Joan started to leaf through the magazine: how to make your lipstick last longer; ten new ways to cook carrots; the problem pages – they were always worth a look: Worried Blue Eyes, said
the headline, but before she could start to read, Sergeant Taylor was at the table.

‘You don't mind, Gunner?' he said, as his chair scraped on the floor. It was a rhetorical question. He was a sergeant: she could hardly refuse. The coke stove was behind her,
and her neck had started to sweat, but her feet were still icy wet from where the snow had seeped through her shoes on the journey back the previous night. Sergeant Taylor opened his Woodbines and
offered the pack to her. She took one. She didn't really like Woodbines: they tasted of old people – but it was easier than refusing. He took out his shiny gold-coloured lighter, and
cupped his hands round hers, leaning in to light her cigarette.

‘The thing with Jonesey, he's only a nipper,' he said, leaning back on two chair legs and inhaling deeply. ‘He doesn't really know his way round yet, know what I
mean?'

He was talking about Corporal Jones. She didn't really want to talk about Corporal Jones, or last night. She felt guilty about embroiling him in it, but she'd needed some way of
avoiding going on leave, and it seemed like the only way, at the time. Go out, get caught, get confined to barracks: job done. She hadn't really considered the collateral damage to Corporal
Jones. She sipped her tea and smoked the nasty Woodbine, looking at Sergeant Taylor through a lacing of smoke. He held his cigarette in his left hand. He had a gold band on his ring finger.

‘So what are you going to do, now you're confined to barracks for the weekend? All alone, without your little pals?' said Sergeant Taylor, blowing a smoke ring.

‘Oh, I don't know, I'll be fine,' said Joan, wishing he'd just bugger off and leave her alone. But then, as he was there, maybe he could help? She did feel terrible
about embroiling Corporal Jones.

‘It was all my idea, you know,' she said.

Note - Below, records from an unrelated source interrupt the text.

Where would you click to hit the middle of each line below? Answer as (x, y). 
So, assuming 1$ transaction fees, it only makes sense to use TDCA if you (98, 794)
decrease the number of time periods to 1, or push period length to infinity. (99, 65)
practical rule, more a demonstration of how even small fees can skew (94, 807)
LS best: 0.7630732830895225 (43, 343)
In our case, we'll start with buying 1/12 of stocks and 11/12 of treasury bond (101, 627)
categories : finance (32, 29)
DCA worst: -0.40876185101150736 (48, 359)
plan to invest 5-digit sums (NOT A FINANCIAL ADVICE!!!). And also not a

‘I don't doubt it,' said Sergeant Taylor, leaning back and regarding her through an inhalation. His legs were wide, khaki stretched tight across his groin.

‘He didn't want to. I mean, I made him, really. I'm only telling you because it doesn't seem fair, him taking the rap when it was my fault. Is there anything you could
do, as his sergeant?'

‘There's a lot I could do, but why would I?' said Sergeant Taylor, blowing smoke. ‘What's in it for me?' His knee was touching hers, and he leant forward.
‘I could get him off scot-free, if it was worth my while,' he said in a low voice, looking her in the eye.

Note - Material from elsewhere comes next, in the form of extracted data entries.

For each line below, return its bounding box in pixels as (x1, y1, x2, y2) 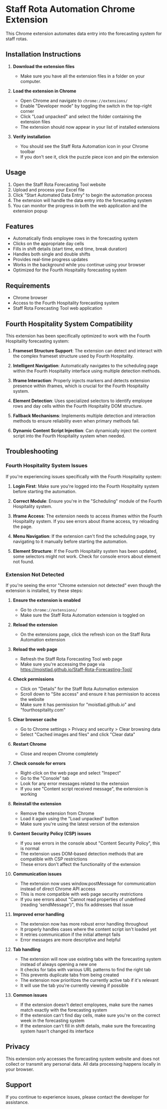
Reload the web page (12, 646, 58, 652)
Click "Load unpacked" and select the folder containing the (20, 113, 142, 119)
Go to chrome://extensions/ (20, 606, 78, 612)
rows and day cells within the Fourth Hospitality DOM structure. (12, 403, 143, 409)
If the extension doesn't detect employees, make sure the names (20, 1002, 153, 1008)
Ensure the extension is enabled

Joan pulled away. Did he really mean what she thought he meant? Was this how it worked? She took a long drag, buying time, exhaling slowly. She could hear footfalls outside, little scurrying
steps like someone in a hurry. Sergeant Taylor stubbed out his cigarette into the rusty metal ashtray in the centre of the table and tore open his Mars bar with his teeth. He looked at Joan as he
did so. She knew that look, the one where the mouth was smiling but the eyebrows were arched upwards, like a cat ready to pounce. The door banged open and the air blasted in.